- TASK DIRECTIONS
The listing below should be printed exactly, every line of it. Skip the pictures.

- RECORDS FOR THE TASK
::::

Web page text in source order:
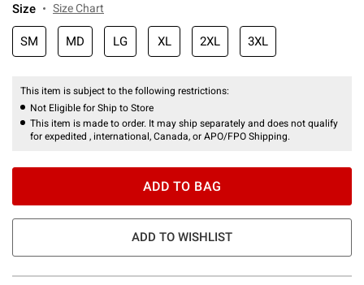
Size Size Chart
SM MD LG XL 2XL 3XL
This item is subject to the following restrictions:
Not Eligible for Ship to Store
This item is made to order. It may ship separately and does not qualify
for expedited , international, Canada, or APO/FPO Shipping.
ADD TO BAG
ADD TO WISHLIST
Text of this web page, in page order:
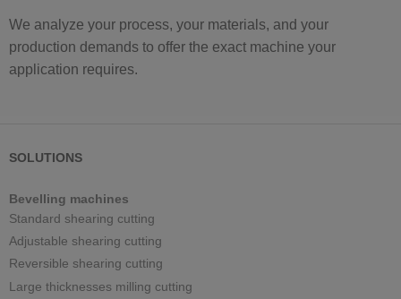
We analyze your process, your materials, and your
production demands to offer the exact machine your
application requires.
SOLUTIONS
Bevelling machines
Standard shearing cutting
Adjustable shearing cutting
Reversible shearing cutting
Large thicknesses milling cutting
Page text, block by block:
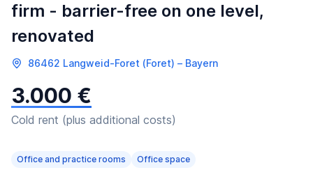
firm - barrier-free on one level,
renovated
86462 Langweid-Foret (Foret) – Bayern
3.000 €
Cold rent (plus additional costs)
Office and practice rooms Office space
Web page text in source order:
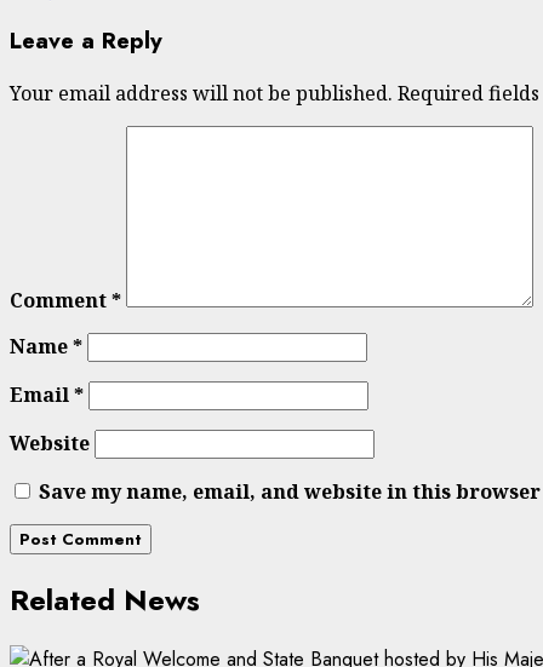
Leave a Reply
Your email address will not be published. Required
Comment*
Name*
Email*
Website
Save my name, email, and website in this
Related News
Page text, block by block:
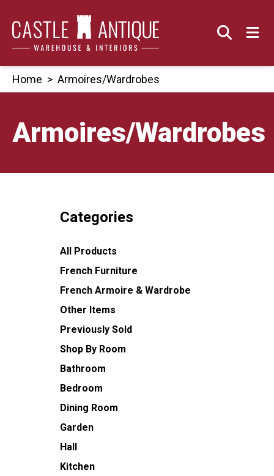
content
Home > Armoires/Wardrobes
Armoires/Wardrobes
Categories
All Products
French Furniture
French Armoire & Wardrobe
Other Items
Previously Sold
Shop By Room
Bathroom
Bedroom
Dining Room
Garden
Hall
Kitchen
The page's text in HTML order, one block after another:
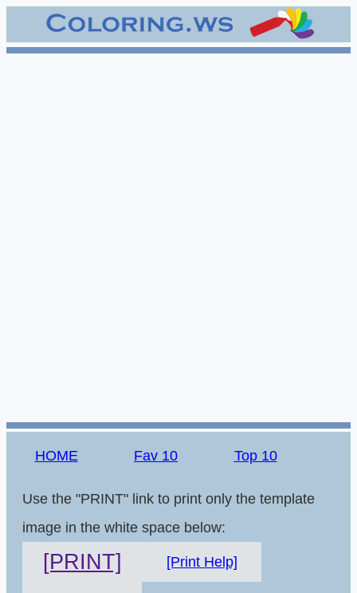
HOME Fav 10 Top 10
Use the "PRINT" link to print only the template
image in the white space below:
[PRINT] [Print Help]
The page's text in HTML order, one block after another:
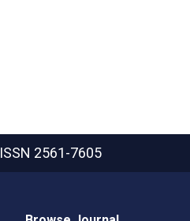
ISSN 2561-7605
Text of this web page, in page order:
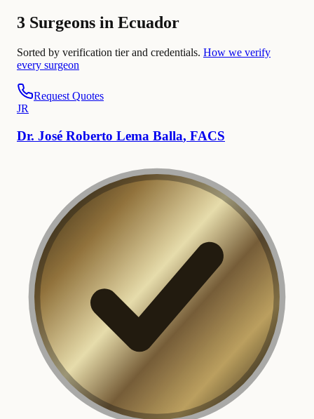
3 Surgeons in Ecuador
Sorted by verification tier and credentials. How we verify
every surgeon
Request Quotes
JR
Dr. José Roberto Lema Balla, FACS

::::

- ANSWER SPACE
Web page text in source order:
Size Size Chart
SM MD LG XL 2XL 3XL
This item is subject to the following restrictions:
Not Eligible for Ship to Store
This item is made to order. It may ship separately and does not qualify
for expedited , international, Canada, or APO/FPO Shipping.
ADD TO BAG
ADD TO WISHLIST
Text of this web page, in page order:
We analyze your process, your materials, and your
production demands to offer the exact machine your
application requires.
SOLUTIONS
Bevelling machines
Standard shearing cutting
Adjustable shearing cutting
Reversible shearing cutting
Large thicknesses milling cutting
Page text, block by block:
firm - barrier-free on one level,
renovated
86462 Langweid-Foret (Foret) – Bayern
3.000 €
Cold rent (plus additional costs)
Office and practice rooms Office space
Web page text in source order:
Leave a Reply
Your email address will not be published. Required
Comment*
Name*
Email*
Website
Save my name, email, and website in this
Related News
Page text, block by block:
content
Home > Armoires/Wardrobes
Armoires/Wardrobes
Categories
All Products
French Furniture
French Armoire & Wardrobe
Other Items
Previously Sold
Shop By Room
Bathroom
Bedroom
Dining Room
Garden
Hall
Kitchen
The page's text in HTML order, one block after another:
HOME Fav 10 Top 10
Use the "PRINT" link to print only the template
image in the white space below:
[PRINT] [Print Help]
The page's text in HTML order, one block after another:
ISSN 2561-7605
Text of this web page, in page order:
3 Surgeons in Ecuador
Sorted by verification tier and credentials. How we verify
every surgeon
Request Quotes
JR
Dr. José Roberto Lema Balla, FACS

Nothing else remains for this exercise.